**TASK STATEMENT:** Could you return all of the entries word for word, minus any pictures?

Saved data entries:
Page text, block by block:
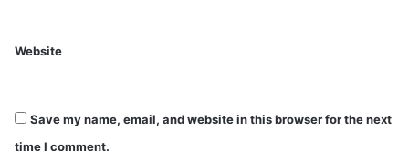
Website
Save my name, email, and website in this browser for the next
time I comment.
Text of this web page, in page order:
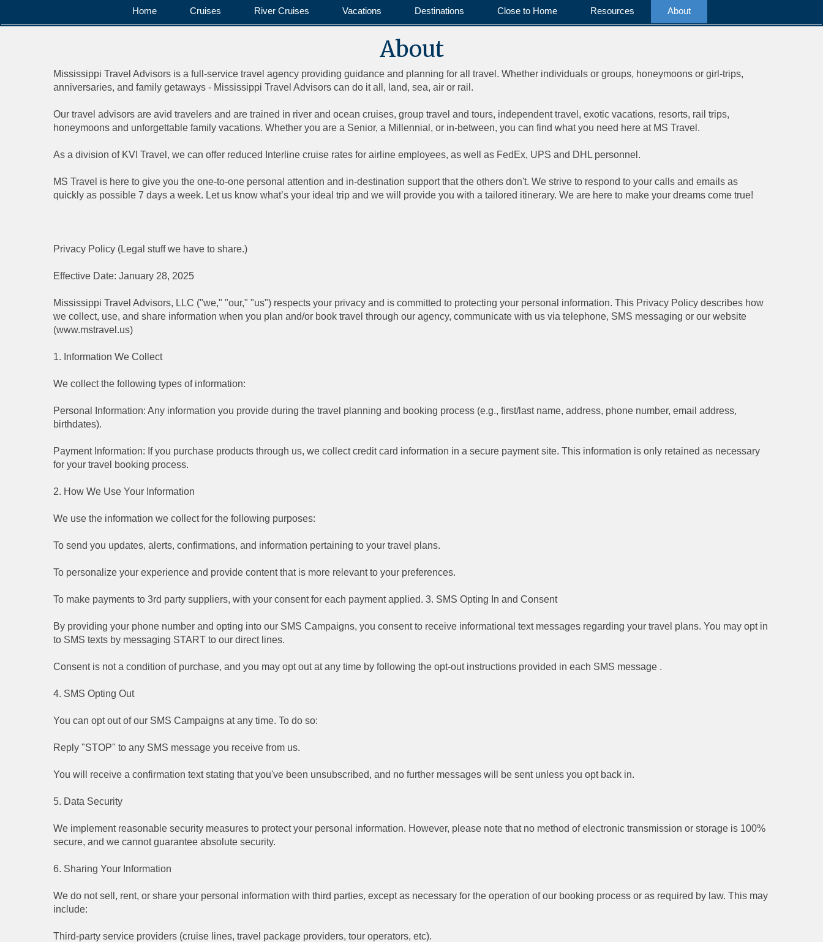
Home Cruises River Cruises Vacations Destinations Close to Home Resources About
About
Mississippi Travel Advisors is a full-service travel agency providing guidance and planning for all travel. Whether individuals or groups, honeymoons or girl-trips,
anniversaries, and family getaways - Mississippi Travel Advisors can do it all, land, sea, air or rail.
Our travel advisors are avid travelers and are trained in river and ocean cruises, group travel and tours, independent travel, exotic vacations, resorts, rail trips,
honeymoons and unforgettable family vacations. Whether you are a Senior, a Millennial, or in-between, you can find what you need here at MS Travel.
As a division of KVI Travel, we can offer reduced Interline cruise rates for airline employees, as well as FedEx, UPS and DHL personnel.
MS Travel is here to give you the one-to-one personal attention and in-destination support that the others don't. We strive to respond to your calls and emails as
quickly as possible 7 days a week. Let us know what’s your ideal trip and we will provide you with a tailored itinerary. We are here to make your dreams come true!
Privacy Policy (Legal stuff we have to share.)
Effective Date: January 28, 2025
Mississippi Travel Advisors, LLC ("we," "our," "us") respects your privacy and is committed to protecting your personal information. This Privacy Policy describes how
we collect, use, and share information when you plan and/or book travel through our agency, communicate with us via telephone, SMS messaging or our website
(www.mstravel.us)
1. Information We Collect
We collect the following types of information:
Personal Information: Any information you provide during the travel planning and booking process (e.g., first/last name, address, phone number, email address,
birthdates).
Payment Information: If you purchase products through us, we collect credit card information in a secure payment site. This information is only retained as necessary
for your travel booking process.
2. How We Use Your Information
We use the information we collect for the following purposes:
To send you updates, alerts, confirmations, and information pertaining to your travel plans.
To personalize your experience and provide content that is more relevant to your preferences.
To make payments to 3rd party suppliers, with your consent for each payment applied. 3. SMS Opting In and Consent
By providing your phone number and opting into our SMS Campaigns, you consent to receive informational text messages regarding your travel plans. You may opt in
to SMS texts by messaging START to our direct lines.
Consent is not a condition of purchase, and you may opt out at any time by following the opt-out instructions provided in each SMS message .
4. SMS Opting Out
You can opt out of our SMS Campaigns at any time. To do so:
Reply "STOP" to any SMS message you receive from us.
You will receive a confirmation text stating that you've been unsubscribed, and no further messages will be sent unless you opt back in.
5. Data Security
We implement reasonable security measures to protect your personal information. However, please note that no method of electronic transmission or storage is 100%
secure, and we cannot guarantee absolute security.
6. Sharing Your Information
We do not sell, rent, or share your personal information with third parties, except as necessary for the operation of our booking process or as required by law. This may
include:
Third-party service providers (cruise lines, travel package providers, tour operators, etc).
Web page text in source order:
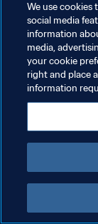
POLÍTICA DE
TERMOS DE SERVIÇO
ADMINISTRAR AS
We use cookies
social media
information
media,
your cookie
right and place
information
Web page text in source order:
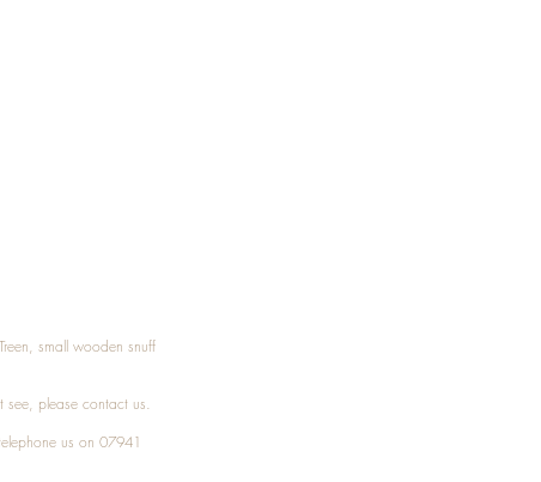
small wooden snuff
see, please contact us.
us on 07941

**ANSWER AREA:**
Page text, block by block:
Website
Save my name, email, and website in this browser for the next
time I comment.
Text of this web page, in page order:
Home Cruises River Cruises Vacations Destinations Close to Home Resources About
About
Mississippi Travel Advisors is a full-service travel agency providing guidance and planning for all travel. Whether individuals or groups, honeymoons or girl-trips,
anniversaries, and family getaways - Mississippi Travel Advisors can do it all, land, sea, air or rail.
Our travel advisors are avid travelers and are trained in river and ocean cruises, group travel and tours, independent travel, exotic vacations, resorts, rail trips,
honeymoons and unforgettable family vacations. Whether you are a Senior, a Millennial, or in-between, you can find what you need here at MS Travel.
As a division of KVI Travel, we can offer reduced Interline cruise rates for airline employees, as well as FedEx, UPS and DHL personnel.
MS Travel is here to give you the one-to-one personal attention and in-destination support that the others don't. We strive to respond to your calls and emails as
quickly as possible 7 days a week. Let us know what’s your ideal trip and we will provide you with a tailored itinerary. We are here to make your dreams come true!
Privacy Policy (Legal stuff we have to share.)
Effective Date: January 28, 2025
Mississippi Travel Advisors, LLC ("we," "our," "us") respects your privacy and is committed to protecting your personal information. This Privacy Policy describes how
we collect, use, and share information when you plan and/or book travel through our agency, communicate with us via telephone, SMS messaging or our website
(www.mstravel.us)
1. Information We Collect
We collect the following types of information:
Personal Information: Any information you provide during the travel planning and booking process (e.g., first/last name, address, phone number, email address,
birthdates).
Payment Information: If you purchase products through us, we collect credit card information in a secure payment site. This information is only retained as necessary
for your travel booking process.
2. How We Use Your Information
We use the information we collect for the following purposes:
To send you updates, alerts, confirmations, and information pertaining to your travel plans.
To personalize your experience and provide content that is more relevant to your preferences.
To make payments to 3rd party suppliers, with your consent for each payment applied. 3. SMS Opting In and Consent
By providing your phone number and opting into our SMS Campaigns, you consent to receive informational text messages regarding your travel plans. You may opt in
to SMS texts by messaging START to our direct lines.
Consent is not a condition of purchase, and you may opt out at any time by following the opt-out instructions provided in each SMS message .
4. SMS Opting Out
You can opt out of our SMS Campaigns at any time. To do so:
Reply "STOP" to any SMS message you receive from us.
You will receive a confirmation text stating that you've been unsubscribed, and no further messages will be sent unless you opt back in.
5. Data Security
We implement reasonable security measures to protect your personal information. However, please note that no method of electronic transmission or storage is 100%
secure, and we cannot guarantee absolute security.
6. Sharing Your Information
We do not sell, rent, or share your personal information with third parties, except as necessary for the operation of our booking process or as required by law. This may
include:
Third-party service providers (cruise lines, travel package providers, tour operators, etc).
Web page text in source order:
POLÍTICA DE
TERMOS DE SERVIÇO
ADMINISTRAR AS
We use cookies
social media
information
media,
your cookie
right and place
information
Web page text in source order:
small wooden snuff
see, please contact us.
us on 07941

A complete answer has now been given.